The standard of referee reports varies hugely, it is a lottery, sometimes a referee reads and understand it, sometimes they do not. Sometimes they see things from your perspective and agree on what is important and interesting, sometimes they see things from a different perspective (which may be perfectly valid) and disagree.

This time I got:

  1. One referee report which says it is great, and also makes a small but useful suggestion. This is good. I like this. 🙂
  2. One referee report by a referee who appears to have only skim-read the paper, and then written the report based on some pet peeves. They also suggested the article is not very new as it is similar to another paper from years ago (in the 1980s in fact).

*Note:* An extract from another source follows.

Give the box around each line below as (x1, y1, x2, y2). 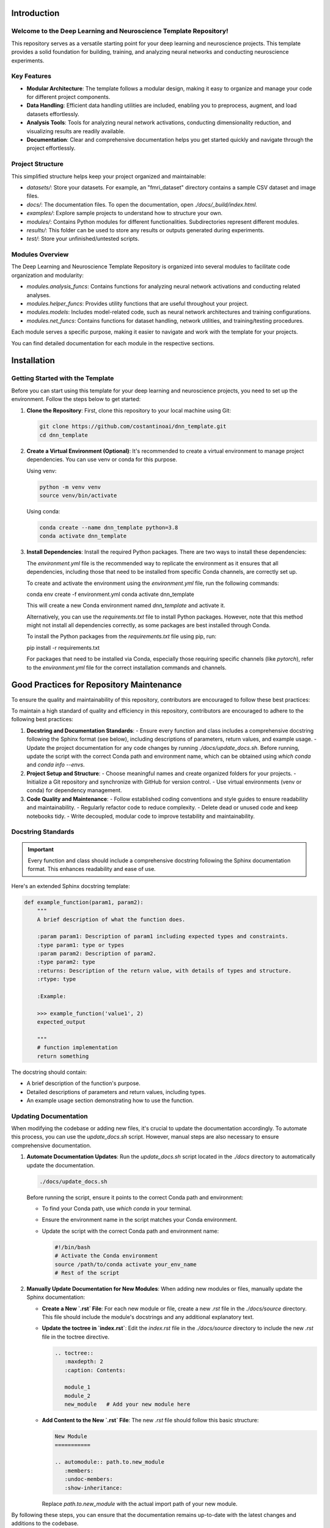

I had never read that paper so I panicked a bit, but then I read the paper and realised it is on a very different topic and is far far removed from my article-to-be. Sigh. This makes me irritable. 🙁

So, as usual I will write a polite reply pointing out that the other paper and my work are rather different, restate a few things etc, make a few minor tweaks and send the reply back. Then Physical Review Letters will probably eventually send it to a third referee to act as a tie breaker.

If I am lucky I will get a report of type 1) and so the article will be accepted and published. If I am unlucky it will be another one of type 2). Then I will have to send it to another journal. I will let you know how it goes.